他低聲稟報,“嶺南府衙已收到‘暴病身亡’的報案,屍體已經火化,骨灰送還清風觀。新的身份文書和路引,按您的吩咐,放在了棺木暗格裡。”
秦贏的視線沒有離開書卷,只是輕輕“嗯”了一聲。
篝火噼啪作響,火星升騰,在夜空中短暫閃爍後熄滅。堂外秋風蕭瑟,吹得破窗紙嘩嘩作響,更添幾分寒意。
“趙恆可以死,”
秦贏忽然開口,聲音平靜得像在談論天氣,“張諫之也可以。”
玄鴉首領身體微不可察地僵了一下,但很快恢復如常。深知主人的行事風格——每個決定都有深意,每句話都有目的。但他還是第一次聽秦贏如此直白地說出這種話。
“有些刀,用過了,便沒有了價值。”
秦贏翻過一頁書,目光在“人主之患在於信人,信人則制於人”這句話上停留片刻,“當年趙恆的死,你們做得很好。”
這句話像一塊冰,砸進寂靜的堂中。
玄鴉首領低下頭:“屬下只是執行主人的命令。
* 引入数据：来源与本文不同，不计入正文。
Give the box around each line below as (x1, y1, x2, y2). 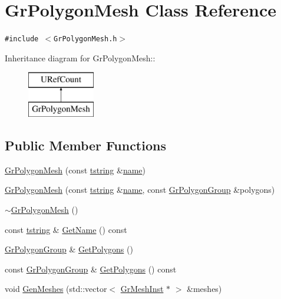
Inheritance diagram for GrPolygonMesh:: (5, 51, 156, 64)
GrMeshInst (120, 282, 164, 295)
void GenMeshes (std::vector (5, 282, 107, 295)
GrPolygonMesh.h (54, 35, 117, 44)
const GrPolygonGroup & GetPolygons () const (5, 262, 177, 275)
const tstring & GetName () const (5, 223, 127, 235)
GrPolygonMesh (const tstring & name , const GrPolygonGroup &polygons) (5, 183, 275, 196)
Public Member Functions (5, 136, 166, 154)
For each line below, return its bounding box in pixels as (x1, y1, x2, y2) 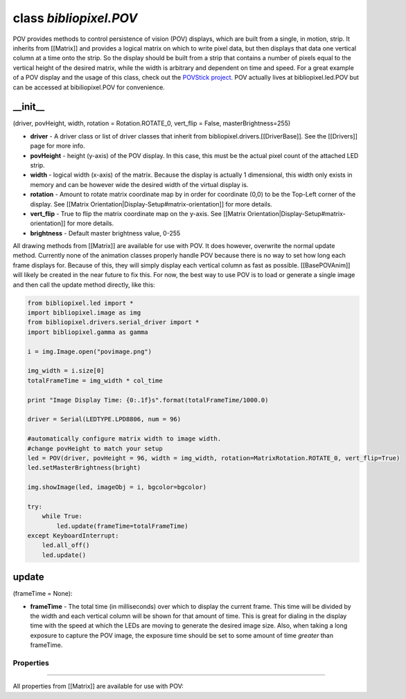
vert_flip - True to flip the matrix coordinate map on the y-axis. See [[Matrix (30, 209, 246, 218)
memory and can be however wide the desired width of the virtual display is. (30, 180, 249, 188)
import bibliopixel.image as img (27, 309, 141, 317)
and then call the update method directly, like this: (12, 281, 155, 289)
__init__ (12, 101, 45, 113)
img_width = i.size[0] (27, 367, 105, 375)
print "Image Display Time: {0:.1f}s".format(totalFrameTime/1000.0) (27, 396, 269, 404)
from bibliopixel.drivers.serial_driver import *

”
半年前,趙恆之死確實是他親手佈置。那個年輕的兵部官員,在調查北境邊軍走私案時觸及了核心,秦贏下令“處理”。他們做得乾淨利落,讓趙恆看起來像是突發急症身亡,連狄仁傑都未能查出破綻。
當時玄鴉首領以為,秦贏是為了保護走私線——畢竟那時候,秦贏剛被武則天任命為巡察使,需要掌握足夠的籌碼。但現在聽來,似乎另有深意。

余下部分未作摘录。